Paisajes y estrellas." Desde los 70, ha sido el biógrafo
visual de la Banda de las bandas.
¿Qué
implica tanto tiempo juntos: libertad total o más interdependencia?
"Bueno,
con los Redondos nos conocemos desde hace mucho. No necesitamos
explicarnos nada. Me entero de qué es lo que están
haciendo ellos y empiezo a laburar. Después tenemos una reunión
donde todos tiran ideas. Y en los últimos momentos me mando
solo. Sus canciones son muy evocadoras y la poesía suscita
muchas imágenes".
Para el Último
Bondi, en el que los Redondos se fueron poniendo tecnos, el ilustrador
no perdió el rumbo: "La tapa puede ser algo como
de Submarino amarillo de Los Beatles... No sé, también
hay mucho de 20000 legüas de viaje submarino".
¿Cómo
te llevás, desde tu actividad de ilustrador, con las computadoras?
Es un ítem
nuevo para mi trabajo. Una herramienta a la que tuve que acudir
ahora. Los tiempos cambiaron y ya no puedo ir a una editorial sin
un zip o un diskette. Así y todo, me encanta.
¿Cuántos
años tenés? "El secreto de mi edad está oculto,
enterrado en una tumba europea, cerca de Transilvania,sí.
Pero me fui adaptando. En los tiempos de las cavernas de Altamira
usé el carbón. En el renacimiento, el óleo
y ahora en el 2000, una MacIntosh.

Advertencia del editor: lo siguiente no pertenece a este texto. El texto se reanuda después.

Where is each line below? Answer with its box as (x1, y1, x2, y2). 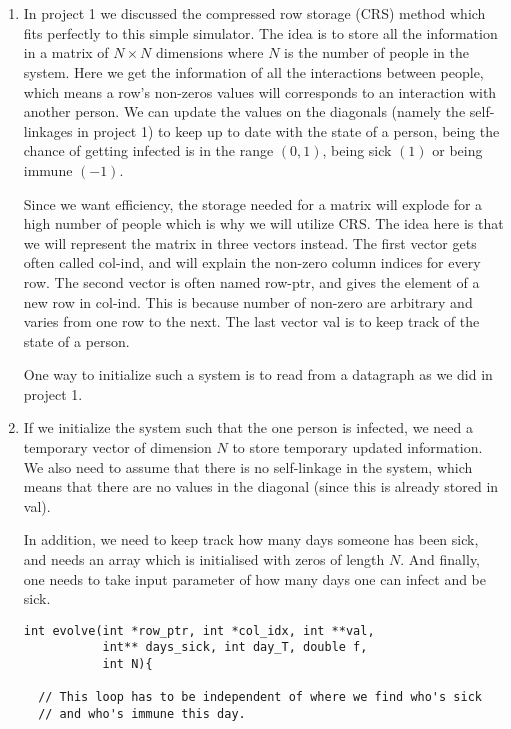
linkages (23, 120, 73, 141)
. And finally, (400, 549, 481, 570)
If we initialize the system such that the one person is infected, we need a (23, 417, 473, 438)
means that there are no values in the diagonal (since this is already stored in (23, 476, 499, 497)
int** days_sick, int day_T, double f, (102, 640, 368, 655)
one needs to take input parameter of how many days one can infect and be (23, 568, 487, 589)
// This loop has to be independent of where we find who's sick (38, 690, 482, 705)
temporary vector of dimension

Una MacIntosh G-4, para ser más
preciso: algo así como una Ferrari en el ámbito de
la digitalización y el diseño".
Sin
edad definida, aunque maduro docente en la Universidad de Berisso,
entre otros lugares donde da clases, a Rocambole lo pueden los jueguitos
electrónicos:
"Me impresiona mucho la estética de los videogames.
Al principio eran muy cuadrados, muy toscos. Ahora manejan la idea
de tres dimensiones. Pronto será difícil diferenciar
la imagen digital de la real. La estética es fría,
pero muy real. El futuro de los ilustradores va a estar signado
por la estética."
También aplaude al animé japonés: "El eje de la animación
mundial pasa por Japón. Empezó con Meteoro y los robots
como Mazinger, de movimientos muy limitados. Y lo que hacen ahora,
"Akira", "Ghost in the shell", es sorprendente.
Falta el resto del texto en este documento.